*Requirement*. Nothing but the lines from the one with "language, being" through the last line of the data should be restated, each word for word.

Data records:
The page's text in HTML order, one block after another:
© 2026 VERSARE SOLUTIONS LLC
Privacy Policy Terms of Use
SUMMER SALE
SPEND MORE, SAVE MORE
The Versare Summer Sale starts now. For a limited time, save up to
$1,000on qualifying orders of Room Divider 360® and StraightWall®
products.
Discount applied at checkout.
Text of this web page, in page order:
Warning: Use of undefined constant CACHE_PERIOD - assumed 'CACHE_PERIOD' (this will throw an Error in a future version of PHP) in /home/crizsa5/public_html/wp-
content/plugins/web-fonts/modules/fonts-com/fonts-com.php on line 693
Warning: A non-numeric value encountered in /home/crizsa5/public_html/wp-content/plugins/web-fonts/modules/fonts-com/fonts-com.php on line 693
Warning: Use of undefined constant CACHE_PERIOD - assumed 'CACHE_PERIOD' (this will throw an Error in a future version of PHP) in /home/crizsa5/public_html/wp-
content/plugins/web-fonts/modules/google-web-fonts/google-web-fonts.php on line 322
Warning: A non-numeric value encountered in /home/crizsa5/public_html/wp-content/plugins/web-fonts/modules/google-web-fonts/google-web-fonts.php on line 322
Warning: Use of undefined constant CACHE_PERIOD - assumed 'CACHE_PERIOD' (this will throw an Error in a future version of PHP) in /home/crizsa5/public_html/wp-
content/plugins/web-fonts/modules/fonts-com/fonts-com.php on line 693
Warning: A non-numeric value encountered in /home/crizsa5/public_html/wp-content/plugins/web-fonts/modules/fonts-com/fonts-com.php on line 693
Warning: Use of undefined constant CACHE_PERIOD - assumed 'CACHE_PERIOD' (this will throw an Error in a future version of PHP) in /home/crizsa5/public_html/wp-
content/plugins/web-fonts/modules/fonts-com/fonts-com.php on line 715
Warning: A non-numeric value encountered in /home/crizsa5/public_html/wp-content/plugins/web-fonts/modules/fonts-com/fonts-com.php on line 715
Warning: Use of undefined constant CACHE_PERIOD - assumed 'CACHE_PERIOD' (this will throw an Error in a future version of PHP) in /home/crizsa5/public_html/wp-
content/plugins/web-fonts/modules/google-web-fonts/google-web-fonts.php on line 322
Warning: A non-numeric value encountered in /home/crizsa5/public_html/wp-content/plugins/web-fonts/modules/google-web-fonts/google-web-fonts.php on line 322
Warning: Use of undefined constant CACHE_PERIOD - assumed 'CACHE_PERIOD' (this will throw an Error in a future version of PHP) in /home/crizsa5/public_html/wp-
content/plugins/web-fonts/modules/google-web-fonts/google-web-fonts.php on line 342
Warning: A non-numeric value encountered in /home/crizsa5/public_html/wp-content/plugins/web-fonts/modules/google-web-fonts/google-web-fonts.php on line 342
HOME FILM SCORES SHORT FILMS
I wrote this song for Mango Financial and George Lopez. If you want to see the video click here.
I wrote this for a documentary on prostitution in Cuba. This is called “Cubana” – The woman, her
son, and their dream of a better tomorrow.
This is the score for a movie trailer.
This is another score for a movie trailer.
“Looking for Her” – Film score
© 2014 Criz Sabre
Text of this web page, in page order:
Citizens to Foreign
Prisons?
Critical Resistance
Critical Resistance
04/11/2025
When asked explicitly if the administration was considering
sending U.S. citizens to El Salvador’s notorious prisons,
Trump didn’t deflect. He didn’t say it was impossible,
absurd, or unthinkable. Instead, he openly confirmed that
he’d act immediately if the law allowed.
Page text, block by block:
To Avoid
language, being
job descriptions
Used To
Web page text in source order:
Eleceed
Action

*Result*.
language, being
job descriptions
Used To
Web page text in source order:
Eleceed
Action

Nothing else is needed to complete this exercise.